Copy out, word for word, the lines from the start of the data below through the line containing "Furthermore, the minimum", and no others.

[Records from a data collection]
----
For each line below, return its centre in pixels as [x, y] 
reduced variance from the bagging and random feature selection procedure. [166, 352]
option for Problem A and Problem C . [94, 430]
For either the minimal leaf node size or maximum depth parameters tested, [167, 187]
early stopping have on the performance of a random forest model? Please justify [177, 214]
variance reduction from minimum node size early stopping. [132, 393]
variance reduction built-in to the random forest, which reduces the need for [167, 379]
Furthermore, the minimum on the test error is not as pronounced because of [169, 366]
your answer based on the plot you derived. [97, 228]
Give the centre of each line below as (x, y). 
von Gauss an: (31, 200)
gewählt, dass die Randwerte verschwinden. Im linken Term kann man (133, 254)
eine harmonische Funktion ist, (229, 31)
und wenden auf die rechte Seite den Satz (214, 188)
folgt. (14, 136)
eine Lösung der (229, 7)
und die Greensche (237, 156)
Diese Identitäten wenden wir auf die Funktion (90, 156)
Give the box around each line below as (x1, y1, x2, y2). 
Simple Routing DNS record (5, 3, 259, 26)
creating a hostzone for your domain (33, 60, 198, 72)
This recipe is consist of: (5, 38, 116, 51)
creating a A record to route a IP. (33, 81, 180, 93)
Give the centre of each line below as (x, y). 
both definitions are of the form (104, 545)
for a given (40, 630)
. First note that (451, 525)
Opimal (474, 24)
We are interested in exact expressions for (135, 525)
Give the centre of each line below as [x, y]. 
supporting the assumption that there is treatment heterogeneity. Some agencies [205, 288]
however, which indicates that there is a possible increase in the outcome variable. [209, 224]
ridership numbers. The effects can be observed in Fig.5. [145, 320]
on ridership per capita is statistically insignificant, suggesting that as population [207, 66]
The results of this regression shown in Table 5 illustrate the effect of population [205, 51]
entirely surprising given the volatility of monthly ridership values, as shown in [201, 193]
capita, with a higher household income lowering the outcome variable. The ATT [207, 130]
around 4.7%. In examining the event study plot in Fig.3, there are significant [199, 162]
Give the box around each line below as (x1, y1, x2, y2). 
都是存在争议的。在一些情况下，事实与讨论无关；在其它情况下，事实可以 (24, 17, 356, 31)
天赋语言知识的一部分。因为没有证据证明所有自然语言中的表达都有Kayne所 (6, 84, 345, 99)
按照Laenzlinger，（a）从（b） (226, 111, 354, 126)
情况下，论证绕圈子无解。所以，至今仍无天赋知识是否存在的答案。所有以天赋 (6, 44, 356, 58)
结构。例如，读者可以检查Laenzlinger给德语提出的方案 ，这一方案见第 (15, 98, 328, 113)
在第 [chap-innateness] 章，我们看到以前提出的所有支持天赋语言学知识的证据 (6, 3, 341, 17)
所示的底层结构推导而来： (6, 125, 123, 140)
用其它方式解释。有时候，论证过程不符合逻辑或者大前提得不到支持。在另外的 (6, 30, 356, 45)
----
Task response:
For each line below, return its centre in pixels as [x, y] 
reduced variance from the bagging and random feature selection procedure. [166, 352]
option for Problem A and Problem C . [94, 430]
For either the minimal leaf node size or maximum depth parameters tested, [167, 187]
early stopping have on the performance of a random forest model? Please justify [177, 214]
variance reduction from minimum node size early stopping. [132, 393]
variance reduction built-in to the random forest, which reduces the need for [167, 379]
Furthermore, the minimum on the test error is not as pronounced because of [169, 366]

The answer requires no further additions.